PiperOrigin-RevId: 354328027
2025-04-19 05:16:06 +00:00 · 2021-01-28 09:29:57 -08:00 · 2021-01-28 09:29:57 -08:00 · 543dcb37e3
commit 543dcb37e3
parent 8a58ca6a44 014f9a86b4
8 changed files with 55 additions and 232 deletions
--- a/jax/BUILD
+++ b/jax/BUILD
@ -42,7 +42,7 @@ pytype_library(
            "*_test.py",
            "**/*_test.py",
        ],
-    ),
+    ) + ["experimental/maps.py"],  # until xmap is moved out of experimental
    srcs_version = "PY3",
    deps = [
        "//third_party/py/jax/jaxlib:_pocketfft",
--- a/jax/init.py
+++ b/jax/init.py
@ -69,7 +69,6 @@ from .api import (
  shapecheck,
  ShapedArray,
  ShapeDtypeStruct,
-  soft_pmap,
  # TODO(phawkins): hide tree* functions from jax, update callers to use
  # jax.tree_util.
  treedef_is_leaf,
@ -86,6 +85,7 @@ from .api import (
  xla,  # TODO(phawkins): update users to avoid this.
  xla_computation,
 )
+from .experimental.maps import soft_pmap
 from .version import __version__

 # These submodules are separate because they are in an import cycle with
--- a/jax/_src/lax/parallel.py
+++ b/jax/_src/lax/parallel.py
@ -484,15 +484,6 @@ class XeinsumSpecParser:

 ### parallel primitives

-def _allreduce_soft_pmap_rule(prim, reducer, vals, mapped, chunk_size,
-                              *, axis_name, axis_index_groups):
-  if axis_index_groups is not None:
-    raise NotImplementedError("soft_pmap does not yet support axis_index_groups")
-  reduced_vals = [reducer(x, [0]) if m else x for x, m in zip(vals, mapped)]
-  outs = prim.bind(*reduced_vals, axis_name=axis_name,
-                   axis_index_groups=axis_index_groups)
-  return outs, (False,) * len(vals)
-
 # This is only used for collectives that do not include the vmapped axis name,
 # which is why the rule is so simple.
 def _collective_batcher(prim, args, dims, **params):
@ -593,8 +584,6 @@ def _psum_transpose_rule(cts, *args, axis_name, axis_index_groups):
 psum_p = core.Primitive('psum')
 psum_p.multiple_results = True
 psum_p.def_abstract_eval(lambda *args, **params: map(raise_to_shaped, args))
-pxla.soft_pmap_rules[psum_p] = \
-    partial(_allreduce_soft_pmap_rule, psum_p, lax._reduce_sum)
 xla.parallel_translations[psum_p] = partial(_allreduce_translation_rule, lax.add_p)  # type: ignore
 ad.deflinear2(psum_p, _psum_transpose_rule)
 pxla.multi_host_supported_collectives.add(psum_p)
@ -957,14 +946,8 @@ def _axis_index_translation_rule(c, *, axis_name, axis_env, platform):
  unsigned_index = xops.Rem(xops.Div(xops.ReplicaId(c), div), mod)
  return xops.ConvertElementType(unsigned_index, xb.dtype_to_etype(np.int32))
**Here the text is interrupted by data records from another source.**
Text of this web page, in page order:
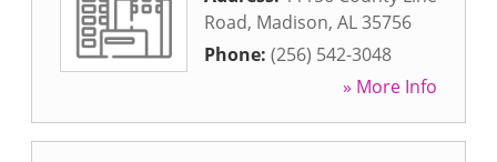
Road, Madison, AL35756
Phone: (256) 542-3048
» More Info
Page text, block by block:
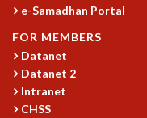
INAUGURATION EVENT:
OUTREACH
e-Samadhan Portal
FOR MEMBERS
Datanet
Datanet 2
Intranet
CHSS
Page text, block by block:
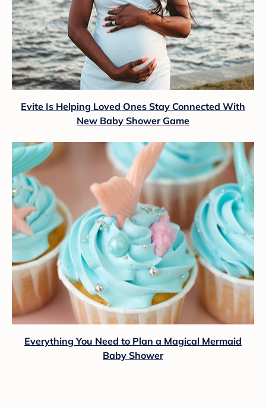
Evite Is Helping Loved Ones Stay Connected With
New Baby Shower Game
Everything You Need to Plan a Magical Mermaid
Baby Shower
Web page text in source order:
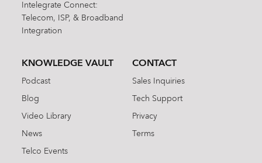
Intelegrate Connect:
Telecom, ISP, & Broadband
Integration
KNOWLEDGE VAULT
Podcast
Blog
Video Library
News
Telco Events
CONTACT
Sales Inquiries
Tech Support
Privacy
Terms
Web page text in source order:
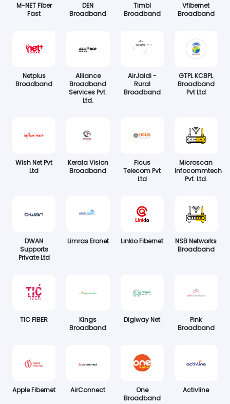
M-NET Fiber
Fast
DEN
Broadband
Timbl
Broadband
Vfibernet
Broadband
Netplus
Broadband
Alliance
Broadband
Services Pvt.
Ltd.
AirJaldi -
Rural
Broadband
GTPL KCBPL
Broadband
Pvt Ltd
Wish Net Pvt
Ltd
Kerala Vision
Broadband
Ficus
Telecom Pvt
Ltd
Microscan
Infocommtech
Pvt. Ltd.
DWAN
Supports
Private Ltd
Limras Eronet Linkio Fibernet
NSB Networks
Broadband
TIC FIBER
Kings
Broadband
Digiway Net
Pink
Broadband
Apple Fibernet AirConnect
One
Broadband
Activline
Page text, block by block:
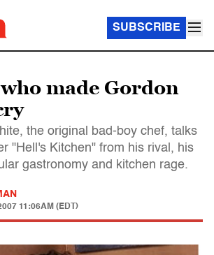
SUBSCRIBE
made Gordon
the original bad-boy chef, talks
"Hell's Kitchen" from his rival, his
gastronomy and kitchen rage.
11:06AM (EDT)
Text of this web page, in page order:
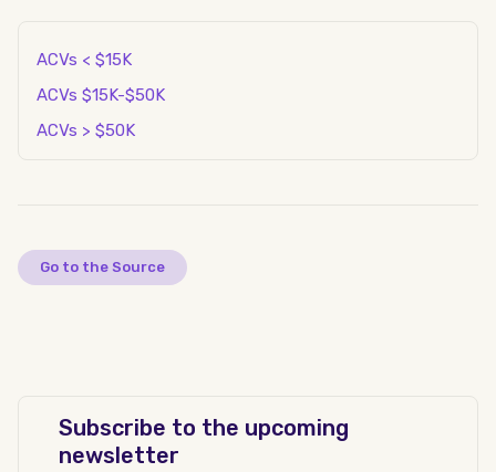
ACVs < $15K
ACVs $15K-$50K
ACVs > $50K
Go to the Source
Subscribe to the upcoming
newsletter
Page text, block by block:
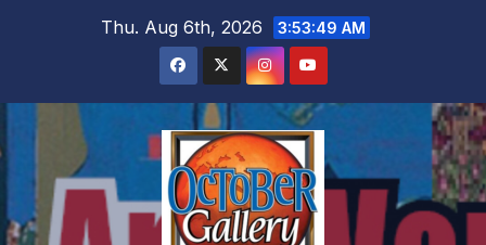
Thu. Aug 6th, 2026 3:53:51 AM
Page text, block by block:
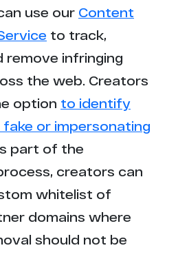
use our Content
to track,
remove infringing
the web. Creators
option to identify
or impersonating
part of the
creators can
whitelist of
domains where
should not be

-def _axis_index_soft_pmap_rule(vals, mapped, chunk_size, *, axis_name):
-  assert not vals and not mapped
-  idx = axis_index(axis_name)  # type: ignore
-  return idx * chunk_size + np.arange(chunk_size, dtype=np.int32), True
-
 axis_index_p = core.Primitive('axis_index')
 xla.parallel_translations[axis_index_p] = _axis_index_translation_rule
-pxla.soft_pmap_rules[axis_index_p] = _axis_index_soft_pmap_rule  # type: ignore
 axis_index_p.def_abstract_eval(
    lambda *args, **params: ShapedArray((), np.int32))
 pxla.multi_host_supported_collectives.add(axis_index_p)
@ -991,6 +974,7 @@ def _axis_index_bind(*, axis_name):
 axis_index_p.def_custom_bind(_axis_index_bind)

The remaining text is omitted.